That is, until Mari and Roos.

Not that they have hurt me. No fucking way. They are good people with pure souls who have treated me with more kindness than I deserve. But this limbo we find ourselves in – the being together but notbeingtogether – that is starting to hurt. And not in an itching, irritating, irrational way but in a marrow-deep, raw and real, debilitating and devastating kind of way. It’s a piercing pain and an open wound. It’s a disease and it’s spreading. It’s a virus for which I don’t have the cure. All I can do is try and treat it the best way I know how.

And this – flying to the source of the pain – is how I choose to try and treat it.

The flight is turbulent, which feels apt. It makes little difference to my fear and agitated state. In some ways, I’m almost grateful for it. It helps my body prepare for what’s to come. It puts me on a high alert that I know I need to maintain.

I only have hand luggage – I am not planning on sticking around – so when we finally land and disembark at Heathrow, I march off the plane without looking back. It takes me a moment to get my bearings and find signs for trains, but once I do, I push forward. The train isn’t busy – it’s the middle of the day – and it feels like a miracle when I lean against the backpack in my lap and sleep for half of the journey. But it makes sense. I didn’t sleep at all last night.

After watching Roos fall asleep, I allowed myself ten minutes. Ten minutes to watch both Mari and Roos deep in slumber – twitching eyelids, pouting lips, chests rising slowly and rhythmically.

And then I left.

It was the very early hours of the morning when I emerged from QISS, and while it was much cooler, it wasn’t freezing. In fact, it was possibly the first night of the year where the temperature stayed above freezing, and I suppose that signalled that spring and summer were just around the corner.

I took advantage of this and walked the streets of Amsterdam, up and down the ring canals, through De Wallen and up Damrak and back again. I walked until the sun came up, and I had blisters on my feet. I then headed to Centraal Station and caught the first free ferry across the IJ to my studio. I hadn’t been back in months, and I half-expected it to have been broken into and raided, or maybe claimed by some squatters, or perhaps even some of Amsterdam’s green parakeets or grey pigeons.

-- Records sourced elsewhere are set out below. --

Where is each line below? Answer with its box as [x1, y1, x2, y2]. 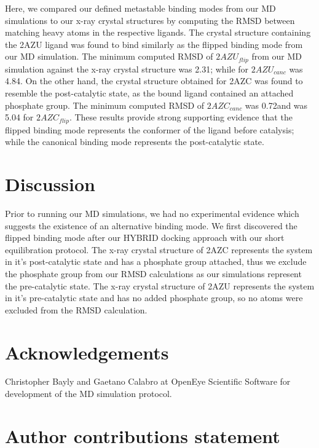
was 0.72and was [245, 98, 308, 111]
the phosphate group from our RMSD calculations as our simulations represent [5, 267, 302, 280]
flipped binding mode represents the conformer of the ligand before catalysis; [5, 123, 294, 136]
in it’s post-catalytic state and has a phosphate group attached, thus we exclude [5, 255, 307, 268]
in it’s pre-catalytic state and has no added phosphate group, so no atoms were [5, 291, 303, 304]
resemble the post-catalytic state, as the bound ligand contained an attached [5, 87, 294, 100]
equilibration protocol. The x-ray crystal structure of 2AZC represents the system [5, 243, 313, 256]
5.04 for [5, 111, 34, 124]
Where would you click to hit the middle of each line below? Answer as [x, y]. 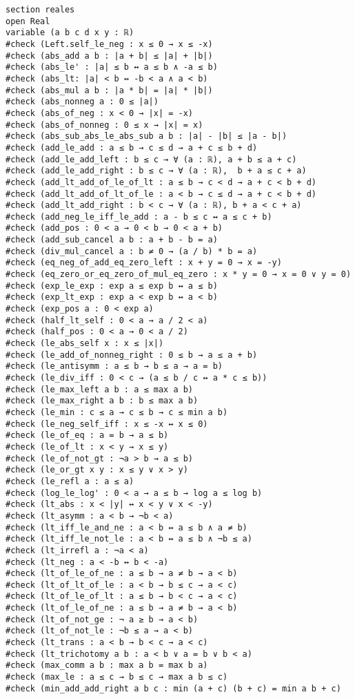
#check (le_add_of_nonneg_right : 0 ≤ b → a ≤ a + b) [132, 355]
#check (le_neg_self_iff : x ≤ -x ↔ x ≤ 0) [107, 424]
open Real [28, 21]
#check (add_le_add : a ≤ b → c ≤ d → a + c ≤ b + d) [132, 147]
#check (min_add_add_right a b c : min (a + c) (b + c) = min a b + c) [173, 688]
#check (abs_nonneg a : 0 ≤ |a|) [82, 102]
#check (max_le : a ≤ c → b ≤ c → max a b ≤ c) [117, 677]
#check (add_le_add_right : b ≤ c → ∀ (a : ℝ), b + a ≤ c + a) [156, 171]
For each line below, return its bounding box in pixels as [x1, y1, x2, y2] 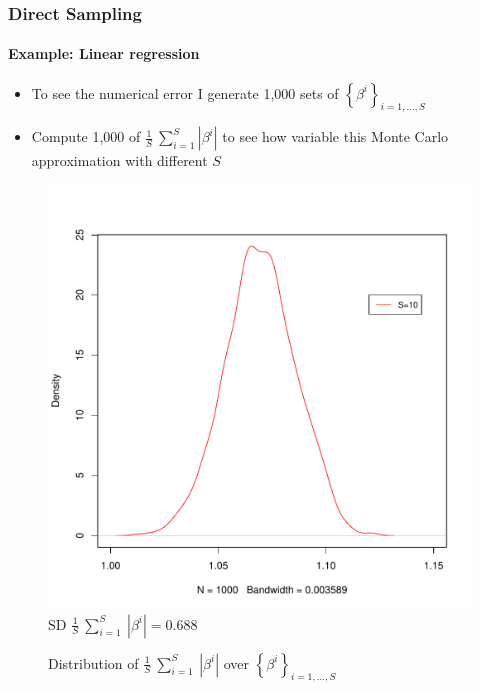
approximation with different [31, 150, 208, 171]
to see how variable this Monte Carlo [222, 126, 449, 147]
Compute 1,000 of [31, 126, 141, 147]
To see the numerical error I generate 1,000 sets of [31, 82, 339, 103]
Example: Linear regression [8, 43, 200, 64]
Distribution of [48, 652, 139, 673]
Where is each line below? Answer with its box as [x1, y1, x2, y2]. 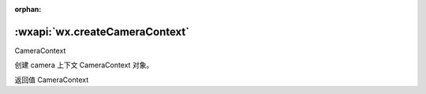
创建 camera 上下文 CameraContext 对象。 [14, 60, 154, 70]
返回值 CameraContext [14, 75, 89, 85]
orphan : [14, 5, 42, 13]
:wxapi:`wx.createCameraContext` [14, 24, 189, 39]
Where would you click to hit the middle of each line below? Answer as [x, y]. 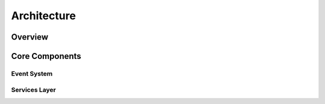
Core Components [46, 56]
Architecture [44, 16]
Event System [32, 73]
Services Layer [34, 90]
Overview [30, 37]
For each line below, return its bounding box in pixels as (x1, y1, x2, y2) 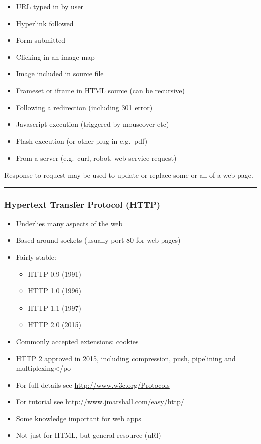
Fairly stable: (16, 251, 56, 262)
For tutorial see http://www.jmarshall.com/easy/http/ (16, 396, 184, 407)
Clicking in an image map (16, 51, 95, 62)
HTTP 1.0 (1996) (28, 285, 81, 296)
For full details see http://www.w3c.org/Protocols (16, 379, 170, 390)
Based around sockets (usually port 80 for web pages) (16, 235, 181, 245)
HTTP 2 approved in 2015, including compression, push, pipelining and (16, 353, 236, 363)
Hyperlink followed (16, 18, 74, 28)
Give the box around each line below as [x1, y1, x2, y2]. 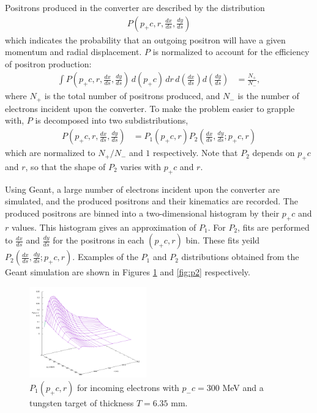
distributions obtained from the [181, 250, 299, 263]
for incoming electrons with [76, 381, 179, 393]
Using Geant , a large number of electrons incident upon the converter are [5, 182, 280, 195]
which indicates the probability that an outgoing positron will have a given [5, 33, 286, 46]
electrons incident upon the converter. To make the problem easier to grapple [5, 102, 295, 114]
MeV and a [222, 381, 264, 393]
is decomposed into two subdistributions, [35, 114, 188, 127]
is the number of [237, 89, 299, 102]
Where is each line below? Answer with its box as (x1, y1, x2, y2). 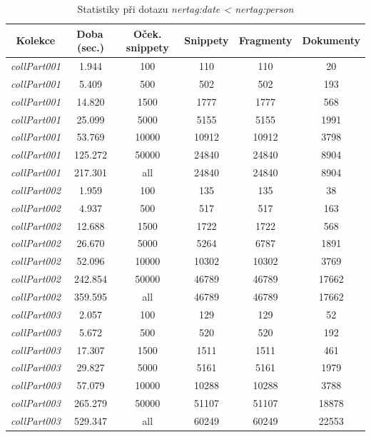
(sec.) (77, 40, 104, 55)
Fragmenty (238, 33, 293, 48)
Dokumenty (302, 33, 360, 48)
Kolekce (16, 33, 56, 48)
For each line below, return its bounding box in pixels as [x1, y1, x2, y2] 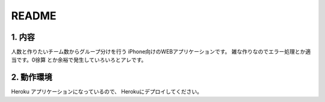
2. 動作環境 [11, 72, 52, 83]
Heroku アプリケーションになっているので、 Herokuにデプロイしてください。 [11, 88, 203, 95]
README [11, 9, 57, 22]
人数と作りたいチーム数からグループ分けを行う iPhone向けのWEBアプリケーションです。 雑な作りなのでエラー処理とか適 [11, 48, 311, 56]
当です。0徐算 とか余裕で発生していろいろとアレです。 [11, 56, 147, 63]
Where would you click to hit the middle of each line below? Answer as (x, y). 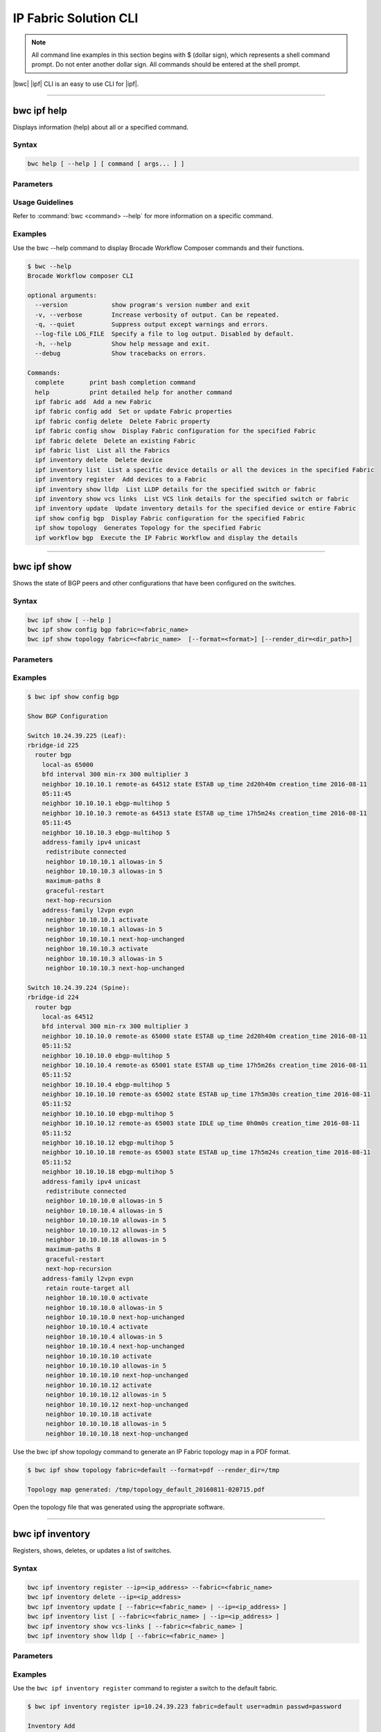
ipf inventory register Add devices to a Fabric (121, 479)
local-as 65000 (68, 765)
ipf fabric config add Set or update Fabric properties (133, 412)
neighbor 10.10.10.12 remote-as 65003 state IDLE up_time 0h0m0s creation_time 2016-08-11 (201, 1123)
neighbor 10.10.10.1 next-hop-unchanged (115, 939)
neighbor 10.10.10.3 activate (97, 949)
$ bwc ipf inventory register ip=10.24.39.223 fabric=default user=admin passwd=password (185, 1707)
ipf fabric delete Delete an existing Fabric (115, 441)
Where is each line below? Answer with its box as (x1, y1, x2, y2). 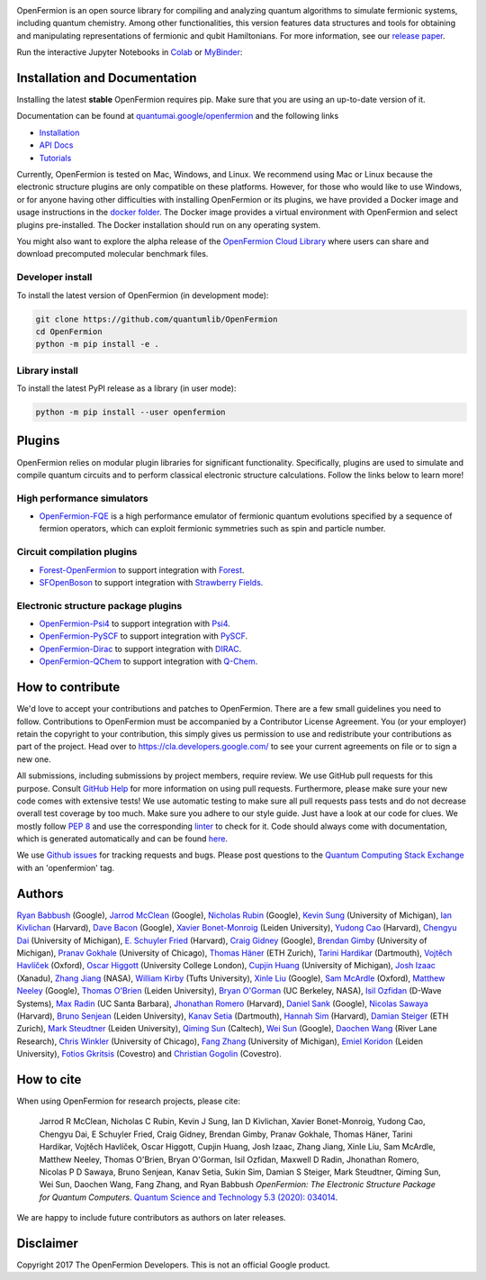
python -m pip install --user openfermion (35, 407, 226, 417)
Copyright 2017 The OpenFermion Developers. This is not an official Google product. (16, 1259, 330, 1270)
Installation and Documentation (16, 70, 197, 86)
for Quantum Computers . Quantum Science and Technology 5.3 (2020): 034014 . (39, 1192, 337, 1203)
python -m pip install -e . (35, 339, 159, 350)
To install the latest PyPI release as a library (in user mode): (16, 383, 237, 394)
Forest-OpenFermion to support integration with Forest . (39, 564, 245, 576)
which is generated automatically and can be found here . (16, 833, 229, 844)
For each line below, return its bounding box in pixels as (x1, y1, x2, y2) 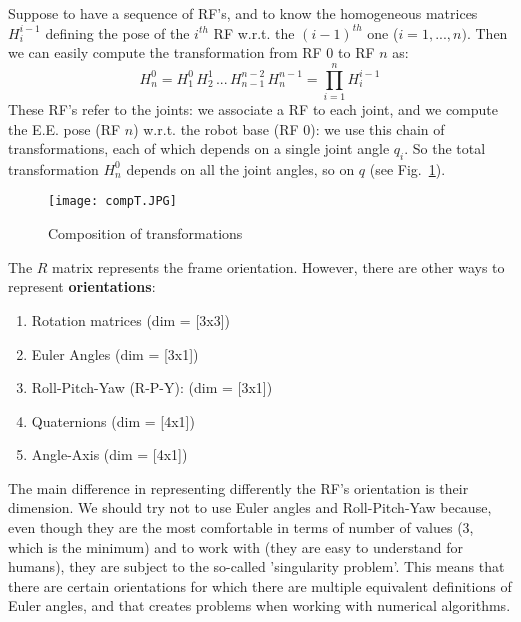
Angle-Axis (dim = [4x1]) (31, 444, 188, 465)
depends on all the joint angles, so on (126, 158, 355, 179)
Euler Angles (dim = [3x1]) (31, 343, 199, 364)
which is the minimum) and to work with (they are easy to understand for (8, 536, 463, 557)
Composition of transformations (48, 223, 243, 244)
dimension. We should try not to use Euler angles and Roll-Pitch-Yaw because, (8, 497, 492, 518)
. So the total (404, 138, 486, 159)
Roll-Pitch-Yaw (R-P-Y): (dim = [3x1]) (31, 377, 273, 398)
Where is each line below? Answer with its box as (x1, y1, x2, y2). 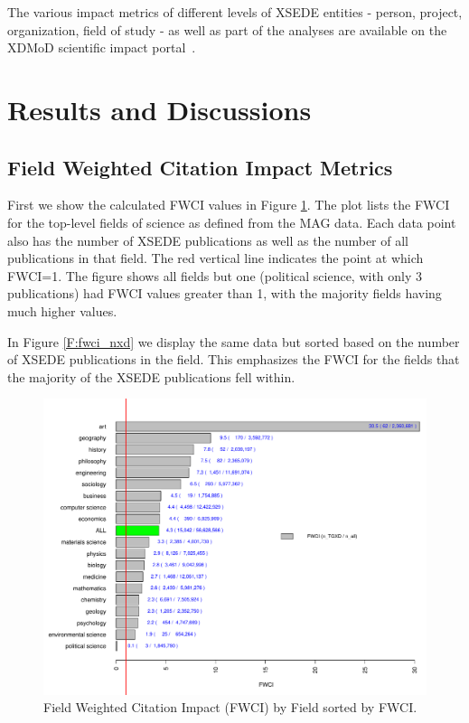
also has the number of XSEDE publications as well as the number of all (7, 230, 408, 249)
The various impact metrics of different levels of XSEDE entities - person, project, (7, 3, 463, 21)
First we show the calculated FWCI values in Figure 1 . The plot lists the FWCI (7, 195, 450, 214)
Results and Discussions (7, 90, 312, 127)
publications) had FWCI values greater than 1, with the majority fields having (7, 284, 442, 303)
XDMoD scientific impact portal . (7, 38, 196, 57)
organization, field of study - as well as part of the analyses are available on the (7, 20, 447, 39)
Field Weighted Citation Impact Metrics (7, 153, 393, 181)
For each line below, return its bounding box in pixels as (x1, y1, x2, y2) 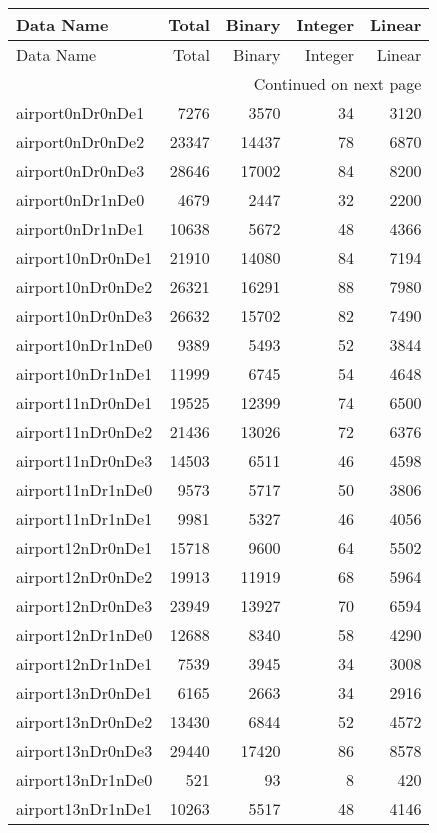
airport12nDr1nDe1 (16, 652, 153, 675)
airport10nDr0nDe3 (16, 304, 153, 327)
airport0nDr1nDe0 (16, 188, 145, 211)
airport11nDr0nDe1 (16, 391, 153, 414)
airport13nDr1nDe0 (16, 768, 153, 791)
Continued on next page (253, 72, 422, 95)
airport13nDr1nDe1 (16, 797, 153, 820)
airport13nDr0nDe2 (16, 710, 153, 733)
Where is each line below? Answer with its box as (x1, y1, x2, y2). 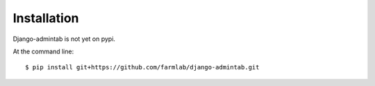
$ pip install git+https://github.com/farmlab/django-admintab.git (25, 63, 260, 71)
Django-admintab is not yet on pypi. (12, 35, 116, 43)
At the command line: (12, 47, 74, 55)
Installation (12, 10, 79, 26)
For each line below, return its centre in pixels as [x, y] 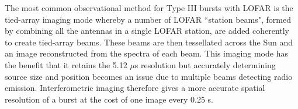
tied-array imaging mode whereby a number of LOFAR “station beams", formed [148, 19]
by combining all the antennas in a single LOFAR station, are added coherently [147, 31]
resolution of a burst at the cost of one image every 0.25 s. [109, 99]
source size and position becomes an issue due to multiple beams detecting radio [149, 76]
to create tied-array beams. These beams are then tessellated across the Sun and [149, 42]
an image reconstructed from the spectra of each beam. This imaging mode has [146, 53]
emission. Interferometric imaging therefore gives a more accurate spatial [135, 88]
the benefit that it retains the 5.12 [66, 64]
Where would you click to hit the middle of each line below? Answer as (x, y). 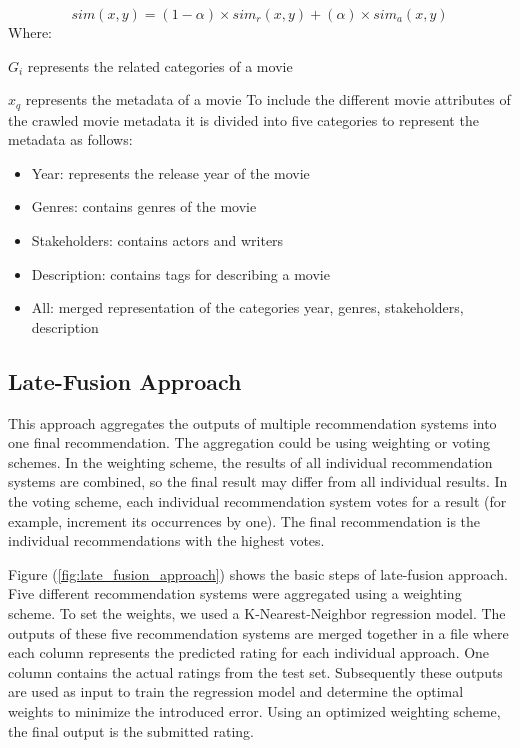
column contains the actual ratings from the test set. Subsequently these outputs (255, 671)
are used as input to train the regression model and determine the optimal (236, 691)
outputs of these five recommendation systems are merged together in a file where (258, 632)
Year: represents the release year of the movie (170, 172)
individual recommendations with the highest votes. (166, 540)
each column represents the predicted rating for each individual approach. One (249, 652)
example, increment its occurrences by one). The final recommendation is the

But it was exactly as I had left it, albeit with a thick layer of dust covering everything.

I found clothes, a sketchbook, and pencils. A spare phone charger and jacket. I changed my outfit to jeans and a jumper, packed everything else in a backpack, and finally sat down to book a flight on my phone.

An hour later, I was at Schiphol drinking a terrible coffee and yawning into a vegan croissant I was sure had been baked two days ago.

I thought about texting Roos and Mari. We had a group chat after all, but when our last messages to each other were sharing logistics and excitement about our night at QISS, it didn’t feel right to tip the tone on its head completely and announce I was off to confront my child-rapist grandfather.

Also, I didn’t want their replies. I don’t want their concern. Or their anger. Or their confusion.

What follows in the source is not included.